The decreasing value of σ_z is justified by the nature of the experimental process of obtaining amyloids from many proteins, which is shaking. The process of shaking is to increase the presence of the air/water interphase, of which the 2D form is an essential feature. The emergence of air/water interphase in an organic body does not appear to be possible. This leaves open the question of the factor that introduces this type of conditioning under in vivo conditions, including in the brain tissue of homo sapiens in particular. The question of the factor introducing a preference for 2D structuring (which does not appear to be of a chemical nature) remains open.

The participation of external conditions in amyloid transformation seems to be obvious. The introduction of the parameter K in FOD-M model allows quantitative assessment of environmental changes. This parameter can be interpreted as representing the changed external force field supporting the structuralization preferable for individual chain to construct the amyloid fibril. The accordance between 2D model with 2D specificity of air/water interface may explain the effects of the increase of the interface of this type. However, this condition has so far no representation in any form of physiological specificity playing similar role in natural conditions.
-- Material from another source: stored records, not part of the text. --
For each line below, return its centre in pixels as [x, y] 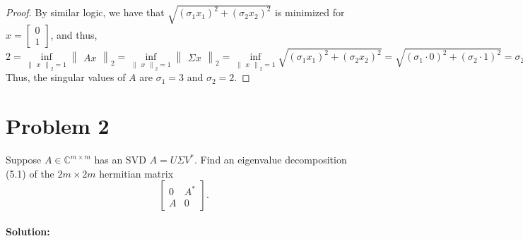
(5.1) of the [30, 173]
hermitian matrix [136, 173]
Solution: [28, 231]
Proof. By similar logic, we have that [85, 12]
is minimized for [310, 12]
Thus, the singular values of [66, 77]
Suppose [24, 160]
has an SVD [120, 160]
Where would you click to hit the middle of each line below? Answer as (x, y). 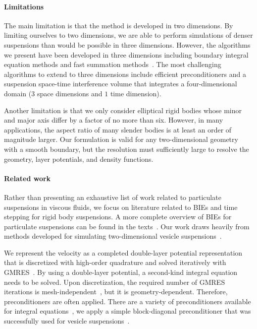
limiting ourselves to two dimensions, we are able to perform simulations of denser (128, 35)
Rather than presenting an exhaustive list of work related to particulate (113, 197)
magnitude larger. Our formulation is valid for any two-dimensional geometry (121, 139)
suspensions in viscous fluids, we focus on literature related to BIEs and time (121, 207)
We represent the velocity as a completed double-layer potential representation (123, 252)
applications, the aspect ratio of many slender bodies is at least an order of (118, 129)
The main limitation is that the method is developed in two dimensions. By (119, 25)
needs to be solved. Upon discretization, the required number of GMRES (115, 282)
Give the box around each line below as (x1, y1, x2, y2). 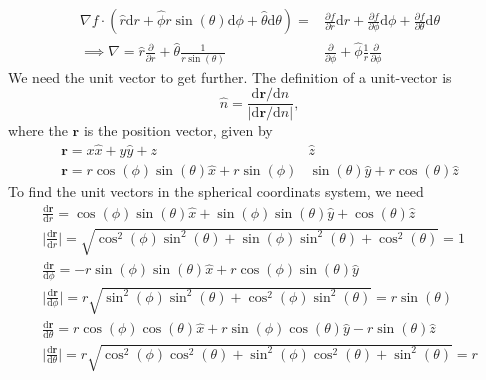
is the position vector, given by (83, 120, 273, 141)
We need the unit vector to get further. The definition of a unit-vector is (8, 66, 452, 87)
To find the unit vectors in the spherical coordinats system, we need (8, 181, 424, 202)
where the (8, 120, 68, 141)
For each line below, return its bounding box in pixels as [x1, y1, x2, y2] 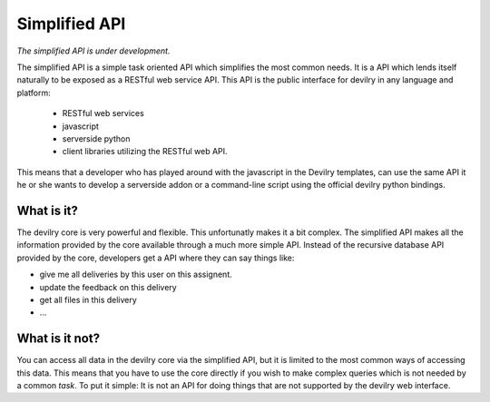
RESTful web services [62, 108, 144, 119]
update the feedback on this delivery [39, 281, 177, 292]
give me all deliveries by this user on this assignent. [39, 269, 233, 280]
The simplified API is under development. [16, 45, 171, 56]
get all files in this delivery [39, 294, 138, 305]
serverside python [62, 132, 131, 144]
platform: [16, 87, 52, 98]
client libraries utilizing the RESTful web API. [62, 146, 228, 157]
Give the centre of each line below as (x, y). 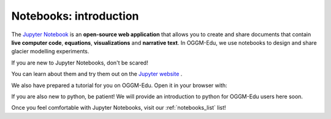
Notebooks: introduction (75, 16)
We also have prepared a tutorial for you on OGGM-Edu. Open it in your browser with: (119, 85)
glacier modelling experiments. (50, 52)
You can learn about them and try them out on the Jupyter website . (97, 74)
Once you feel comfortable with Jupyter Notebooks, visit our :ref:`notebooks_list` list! (119, 108)
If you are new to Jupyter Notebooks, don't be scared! (80, 63)
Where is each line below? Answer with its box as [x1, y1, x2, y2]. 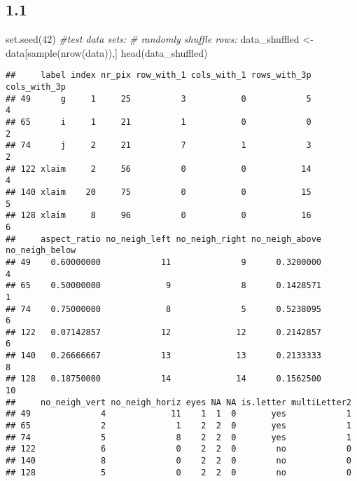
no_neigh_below [6, 245, 76, 256]
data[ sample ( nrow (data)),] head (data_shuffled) [6, 45, 208, 60]
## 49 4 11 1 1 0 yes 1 [6, 409, 351, 419]
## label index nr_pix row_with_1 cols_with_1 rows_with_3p [6, 70, 311, 81]
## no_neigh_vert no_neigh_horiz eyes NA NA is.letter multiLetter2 [6, 397, 351, 407]
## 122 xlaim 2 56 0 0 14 [6, 163, 311, 174]
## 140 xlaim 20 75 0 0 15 [6, 187, 311, 197]
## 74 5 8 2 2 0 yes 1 [6, 432, 351, 442]
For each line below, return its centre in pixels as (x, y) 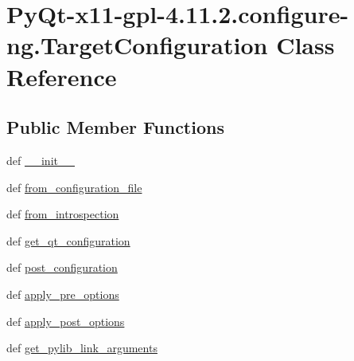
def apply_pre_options (63, 294)
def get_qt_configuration (68, 240)
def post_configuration (62, 267)
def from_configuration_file (74, 187)
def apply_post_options (66, 321)
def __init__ (41, 160)
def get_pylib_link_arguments (82, 348)
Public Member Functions (115, 127)
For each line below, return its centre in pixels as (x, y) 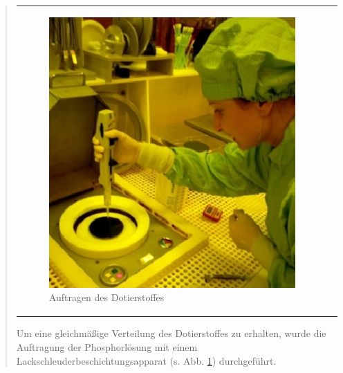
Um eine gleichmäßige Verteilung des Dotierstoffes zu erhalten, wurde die (171, 333)
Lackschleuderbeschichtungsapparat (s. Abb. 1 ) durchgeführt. (146, 360)
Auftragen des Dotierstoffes (106, 297)
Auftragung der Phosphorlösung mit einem (107, 346)
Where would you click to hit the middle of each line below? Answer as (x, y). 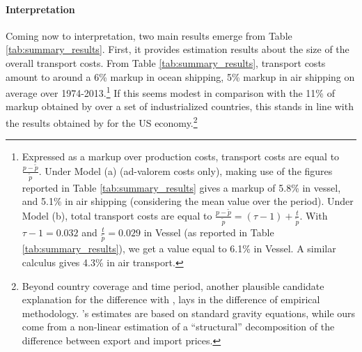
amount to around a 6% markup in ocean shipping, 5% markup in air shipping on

The only therapeutic project based on the discussed model is the solution analogical to solenoids termination. The specificity of solenoid structure (for some aspects very similar to amyloids) theoretically allows the construction of very long (if not infinitely long) fibril-like construction. This process is prohibited in the form of terminals playing the role of natural stoppers. The short helices oriented diameter-like localized at the end of solenoid eliminate the complexation of the next solenoid. Additionally, the status of these helices together with the terminal fragment of solenoid represent the micelle-like construction allowing water penetration lowering the probability to paste the next solenoid molecule [40,41]. This model does not eliminate the source of amyloid transformation. This method may stop the propagation of fibrils.

The applicability of the discussed model to various groups of proteins: enzymes [25], assisted folding process [22-24], membrane proteins [42], water soluble proteins [21], homology proteins [43], CASP models evaluation [44], protein-protein interaction [26], intrinsically disordered proteins [45], hypothesis of COVID-19 pandemic [46] makes this model promising. Identification of cavity (potential locus for substrate or ligand binding) and local exposure of hydrophobicity as potential place for complexation makes the model applicable also in drug design discipline.